_EXERCISE DATA_
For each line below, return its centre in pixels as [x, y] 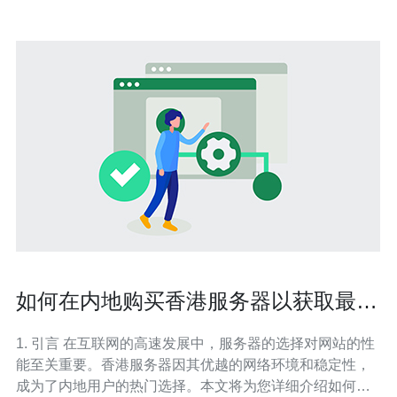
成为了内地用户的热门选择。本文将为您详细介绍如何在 [193, 386]
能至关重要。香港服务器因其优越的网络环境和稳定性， [193, 365]
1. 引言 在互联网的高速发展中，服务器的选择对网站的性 [39, 343]
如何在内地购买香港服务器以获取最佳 [197, 301]
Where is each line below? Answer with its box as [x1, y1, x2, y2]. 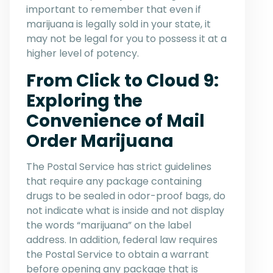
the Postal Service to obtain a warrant [26, 247, 209, 262]
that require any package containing [26, 174, 202, 189]
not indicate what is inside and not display [26, 204, 224, 218]
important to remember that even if [26, 2, 201, 17]
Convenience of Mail [26, 109, 205, 133]
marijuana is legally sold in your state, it [26, 17, 211, 32]
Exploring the [26, 89, 143, 113]
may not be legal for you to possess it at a [26, 32, 227, 46]
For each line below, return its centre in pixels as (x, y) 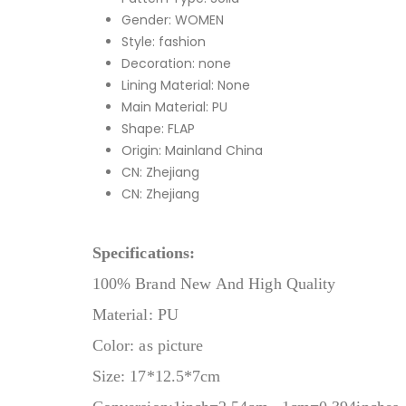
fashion (182, 41)
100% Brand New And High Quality (214, 283)
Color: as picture (150, 345)
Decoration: (160, 63)
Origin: (143, 150)
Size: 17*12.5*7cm (157, 376)
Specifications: (144, 252)
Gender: (148, 19)
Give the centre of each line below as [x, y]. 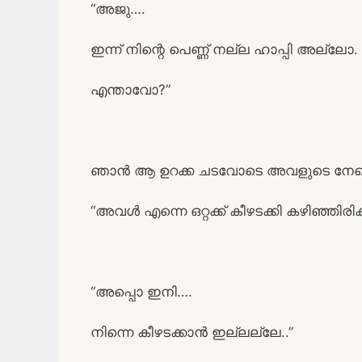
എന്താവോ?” [130, 90]
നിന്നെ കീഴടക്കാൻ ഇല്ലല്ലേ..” [192, 333]
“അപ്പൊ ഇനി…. [141, 292]
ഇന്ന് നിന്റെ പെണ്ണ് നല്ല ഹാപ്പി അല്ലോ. [224, 50]
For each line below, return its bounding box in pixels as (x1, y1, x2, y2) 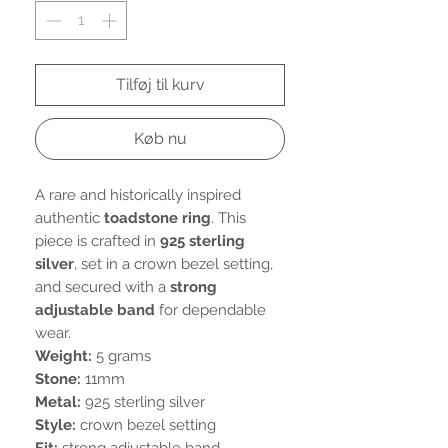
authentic (35, 208, 104, 227)
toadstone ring (104, 208, 211, 227)
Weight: (35, 346, 92, 365)
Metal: (35, 392, 81, 411)
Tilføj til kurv (115, 74, 205, 94)
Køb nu (133, 128, 187, 148)
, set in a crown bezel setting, (74, 254, 273, 273)
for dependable (155, 300, 266, 319)
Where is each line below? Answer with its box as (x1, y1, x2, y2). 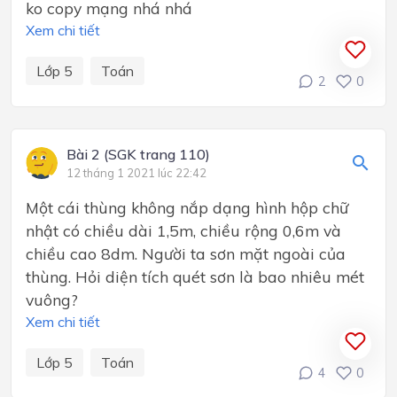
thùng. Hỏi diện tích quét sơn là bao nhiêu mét (26, 267, 364, 287)
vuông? (26, 290, 78, 310)
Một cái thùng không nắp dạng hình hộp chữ (26, 198, 348, 218)
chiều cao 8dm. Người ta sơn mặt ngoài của (26, 244, 346, 264)
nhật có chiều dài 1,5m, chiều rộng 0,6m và (26, 221, 341, 241)
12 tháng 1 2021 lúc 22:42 (66, 166, 206, 181)
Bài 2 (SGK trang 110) (66, 145, 210, 164)
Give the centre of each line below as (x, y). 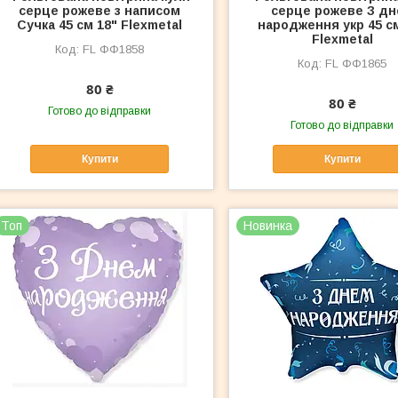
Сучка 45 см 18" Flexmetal (100, 24)
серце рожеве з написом (100, 10)
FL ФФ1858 (114, 49)
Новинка (268, 226)
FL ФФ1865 (356, 63)
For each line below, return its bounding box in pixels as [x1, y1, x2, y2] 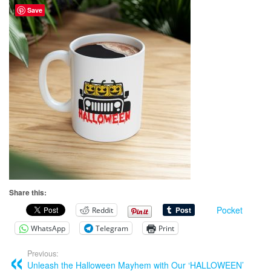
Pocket [217, 204, 243, 217]
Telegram [96, 223, 128, 233]
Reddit [92, 204, 113, 215]
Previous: [27, 248, 59, 260]
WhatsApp [31, 223, 65, 233]
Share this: [9, 187, 47, 198]
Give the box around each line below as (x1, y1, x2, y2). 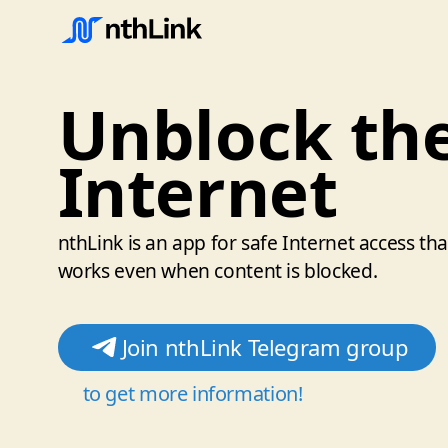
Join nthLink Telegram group (121, 331, 409, 362)
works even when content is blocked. (57, 257, 378, 285)
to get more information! (82, 379, 303, 407)
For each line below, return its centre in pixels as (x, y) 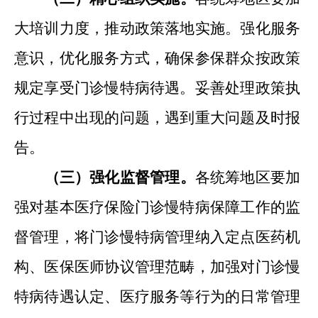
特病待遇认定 (60, 297)
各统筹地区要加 (248, 177)
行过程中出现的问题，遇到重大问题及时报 (157, 118)
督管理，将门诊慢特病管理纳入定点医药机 (157, 237)
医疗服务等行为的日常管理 (210, 297)
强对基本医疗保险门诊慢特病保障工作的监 (157, 207)
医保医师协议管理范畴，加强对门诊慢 (172, 267)
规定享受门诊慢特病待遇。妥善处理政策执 (157, 88)
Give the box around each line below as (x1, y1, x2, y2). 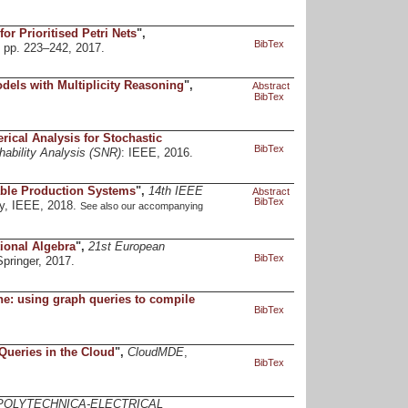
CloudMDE (127, 345, 184, 359)
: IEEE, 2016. (120, 147, 193, 160)
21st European (87, 240, 165, 254)
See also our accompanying (79, 199, 203, 211)
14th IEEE (148, 184, 203, 198)
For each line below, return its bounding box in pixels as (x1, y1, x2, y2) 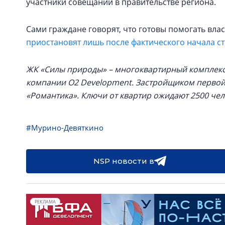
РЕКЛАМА (35, 198, 56, 205)
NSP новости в (93, 156, 154, 166)
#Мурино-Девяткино (26, 123, 103, 133)
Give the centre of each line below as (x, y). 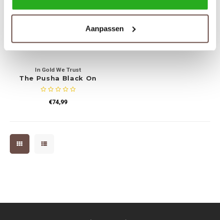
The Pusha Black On (58, 78)
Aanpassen (104, 28)
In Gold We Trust (58, 69)
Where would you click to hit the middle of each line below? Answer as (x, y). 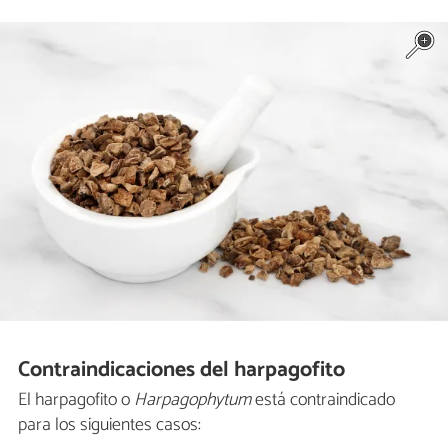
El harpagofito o (76, 400)
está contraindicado (323, 400)
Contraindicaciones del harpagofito (182, 369)
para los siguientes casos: (109, 425)
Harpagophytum (192, 400)
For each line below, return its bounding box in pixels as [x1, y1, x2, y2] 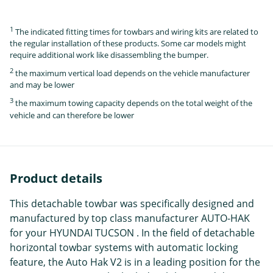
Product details [10, 169, 102, 186]
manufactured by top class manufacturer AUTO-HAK [10, 211, 250, 225]
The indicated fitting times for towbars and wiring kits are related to [13, 26, 258, 38]
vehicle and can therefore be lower [10, 109, 134, 121]
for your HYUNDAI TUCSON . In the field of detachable [10, 225, 255, 239]
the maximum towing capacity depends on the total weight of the [13, 97, 252, 109]
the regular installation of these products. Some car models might [10, 38, 246, 49]
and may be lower [10, 79, 74, 91]
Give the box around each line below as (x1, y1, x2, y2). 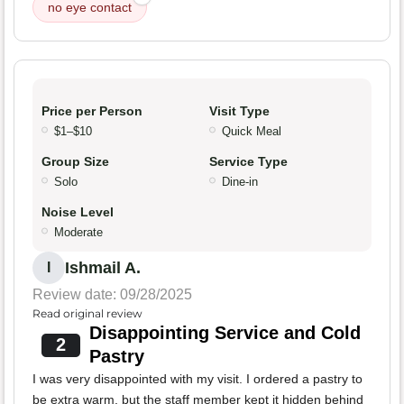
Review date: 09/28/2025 (32, 287, 192, 303)
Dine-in (222, 175, 258, 189)
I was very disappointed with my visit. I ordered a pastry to (32, 372, 363, 387)
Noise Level (41, 205, 114, 220)
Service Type (209, 154, 288, 170)
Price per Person (41, 104, 142, 119)
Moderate (54, 225, 103, 240)
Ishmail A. (65, 259, 141, 278)

_YOUR OBJECTIVE_
Leaving every picture aside, reproduce exactly the lines above from the one with "行过程中出现的问题，遇到重大问题及时报 (157, 118)" up to and including the one with "In Gold We Trust (58, 69)", and no others.

_WRITTEN SOLUTION_
行过程中出现的问题，遇到重大问题及时报 (157, 118)
督管理，将门诊慢特病管理纳入定点医药机 (157, 237)
医疗服务等行为的日常管理 (210, 297)
强对基本医疗保险门诊慢特病保障工作的监 (157, 207)
医保医师协议管理范畴，加强对门诊慢 (172, 267)
规定享受门诊慢特病待遇。妥善处理政策执 (157, 88)
Give the box around each line below as (x1, y1, x2, y2). 
CloudMDE (127, 345, 184, 359)
: IEEE, 2016. (120, 147, 193, 160)
21st European (87, 240, 165, 254)
See also our accompanying (79, 199, 203, 211)
14th IEEE (148, 184, 203, 198)
For each line below, return its bounding box in pixels as (x1, y1, x2, y2) 
РЕКЛАМА (35, 198, 56, 205)
NSP новости в (93, 156, 154, 166)
#Мурино-Девяткино (26, 123, 103, 133)
Give the centre of each line below as (x, y). 
The Pusha Black On (58, 78)
Aanpassen (104, 28)
In Gold We Trust (58, 69)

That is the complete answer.